IIPC RSS webinar: Web archiving social media and news websites
IIPC Research Speaker Series (RSS) focuses on the research use of web archives and features presentations of use cases, collaborative projects and new tools for researchers. This webinar will introduce four recent projects which focus on different aspects of capturing social media and frequent updates on news websites, particularly in the context of rapid response and event-based collections.
- The BESOCIAL Team: BESOCIAL – towards a sustainable social media archiving strategy for Belgium
- Gillian Lee & Ben O’Brien: Archiving Twitter in New Zealand
- Alex Osborne: Chronicrawl for capturing news content
BESOCIAL – towards a sustainable social media archiving strategy for Belgium
KBR, Royal Library of Belgium launched the BESOCIAL project in Summer 2020. The aim of this two-year project (2020-2022) is to set up a sustainable strategy for archiving and preserving social media in Belgium. Initially, the objective is to archive social media content related to certain Belgian events selected during the project, as well as the social media content related to the KBR’s newspaper collections. Furthermore, the project will explore how to open up the social media archive for use. These collections will complement the collections of websites archived during the PROMISE project (2017-2019). The BESOCIAL project team is led by KBR and includes: CENTAL (Centre for Natural Language Processing) at Université Catholique de Louvain, CRIDS (Research Centre in Information, Law and Society) at Namur University, GhentCDH (Ghent Centre for Digital Humanities), IDLab (Internet Technology & Data Science Lab) and MICT (Research Group for Media, Innovation and Communication Technologies) at Ghent University.

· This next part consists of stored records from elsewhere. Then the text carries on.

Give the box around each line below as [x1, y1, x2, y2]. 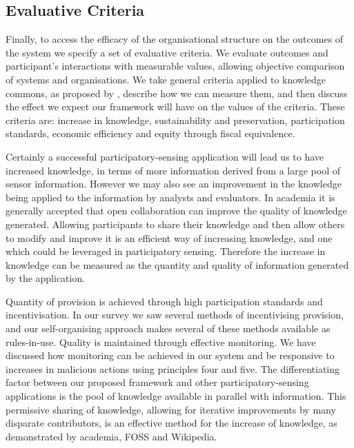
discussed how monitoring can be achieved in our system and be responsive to [6, 348, 335, 363]
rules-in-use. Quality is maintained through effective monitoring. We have [6, 334, 316, 349]
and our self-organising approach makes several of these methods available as [6, 321, 331, 336]
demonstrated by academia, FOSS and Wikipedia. [6, 429, 217, 443]
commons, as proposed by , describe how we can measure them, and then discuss [6, 85, 348, 100]
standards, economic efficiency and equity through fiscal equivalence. [6, 126, 295, 141]
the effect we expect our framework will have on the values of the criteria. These [6, 99, 345, 114]
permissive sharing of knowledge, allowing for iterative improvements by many [6, 402, 336, 416]

Archiving Twitter in New Zealand – Gillian Lee & Ben O’Brien
The National Library of New Zealand has been collecting tweets via the public Twitter API since late 2016. Our collecting has centered around NZ based events. On March 15th 2019, we started rapidly collecting tweets in response to the Christchurch Mosque attacks. This presentation will cover our rapid response collecting, workflows for post-processing Twitter data, and working with subsequent researcher requests.
Chronicrawl for capturing news content – Alex Osborne
The National Library of Australia has been experimenting with an alternative web crawling model based around scheduling revisits of individual pages rather than recrawling the whole website. Chronicrawl, is a prototype browser-based crawler that explores the problem of capturing frequently changing pages such as the front pages of news websites while capturing pages that change infrequently such as individual news stories at a slower rate. In addition to manual scheduling rules Chronicrawl has automatic scheduling mode that makes use of information from sitemaps and as well as adapting a schedule over time based on its own observations of whether content has changed.